The hon. Member for Stalybridge and Hyde expressed concern about the cost. We estimate that 126 EEA firms benefit from UK protections via the SFD and would therefore be in scope for this regime. Each firm is expected to have a one-off familiarisation cost of £210, so the total cost would be £27,000.
The hon. Member for Aberdeen North asked about the extension of the Bank’s power to designate non-EEA systems, which she posited was a significant policy change to the EU SFD and therefore incompatible with the general onshoring approach. The key point is that if, in the undesirable circumstances that we leave the EU with no deal, the UK becomes a third country and therefore is treated the same as any other non-EU jurisdiction, the new regime would need to reflect that. The SFD is a directive rather than a regulation and so allows for a degree of member state discretion on transposition into national law. I suspect that is why there is the impression of some arbitrary decision being taken.
A number of member states, including the UK, have in place or are working towards a framework for designating non-EEA entities. I would therefore submit that the Bank’s power to designate non-EEA systems is not a significant policy change from how the SFD framework currently operates in the EU at member state level. I note the hon. Lady’s observations about how her approach would differ, in that, if changes were made to the EU directive, we would submit another SI. I cannot give her the explicit rationale for why we did not adopt that approach, but I am happy to write to her on that point.
The hon. Lady also raised concerns about who had looked at the SI and asked about hits on the website. I do not have that data. I do not know whether it has been collected; I do not think it has. We engaged with stakeholders, including the financial services industry, while drafting these SIs, and they were published in advance. We shared the draft legislation with industry to allow stakeholders the opportunity to familiarise themselves with our approach and to test our understanding of the impact, and it was welcomed and supported. I cannot give the hon. Lady a precise answer about the iterations leading to the final SI being laid before the House, but I can say that there are no concerns about where it has ended up.
The hon. Lady asked about my view on the likelihood of no deal and whether it has changed. Obviously, we cannot completely rule out the possibility that the UK will leave the EU without a deal, but from my perspective as a junior Treasury Minister, it is important that I deliver a fully functioning legislative and regulatory regime come what may, and that is what I am determined to do. We have engaged with stakeholders to ensure that happens.
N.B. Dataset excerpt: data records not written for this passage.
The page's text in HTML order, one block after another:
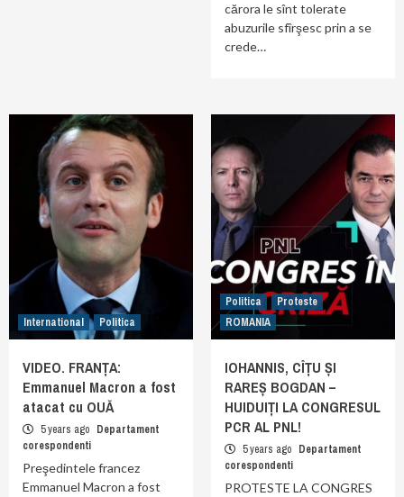
cărora le sînt tolerate
abuzurile sfîrşesc prin a se
crede…
International Politica
VIDEO. FRANȚA:
Emmanuel Macron a fost
atacat cu OUĂ
5 years ago Departament
corespondenti
Preşedintele francez
Emmanuel Macron a fost
Politica
Proteste
ROMANIA
IOHANNIS, CÎȚU ȘI
RAREȘ BOGDAN –
HUIDUIȚI LA CONGRESUL
PCR AL PNL!
5 years ago Departament
corespondenti
PROTESTE LA CONGRES

The Commons continues to debate and, I hope, approve SIs relating to no deal, but I think the process the Government are going through is well known.
The hon. Member for Stalybridge and Hyde asked what the procedure would be for extending the temporary designation regime. Under this instrument, the Treasury will be able to extend the temporary designation regime by an additional 12 months beyond the initial three-year period. We would do that by laying a negative SI, given that we would not be substantively changing anything; it would be an administrative change. We would lay a written ministerial statement before both Houses in advance of laying that SI, in order to inform them of the situation.
I suspect that the Minister may need some inspiration to answer this question, but could that be a cumulative process? Could it be used only once, or could a series of annual negative SIs be laid to prolong the process in perpetuity?
I am grateful for the advice I have received, mystically, from behind me. It could be a multiple approach, but, again, that would be justified in the written ministerial statement. It is quite difficult to see how that would go on in perpetuity, but if there was a justification from the Bank of England, that would be made clear and that would happen.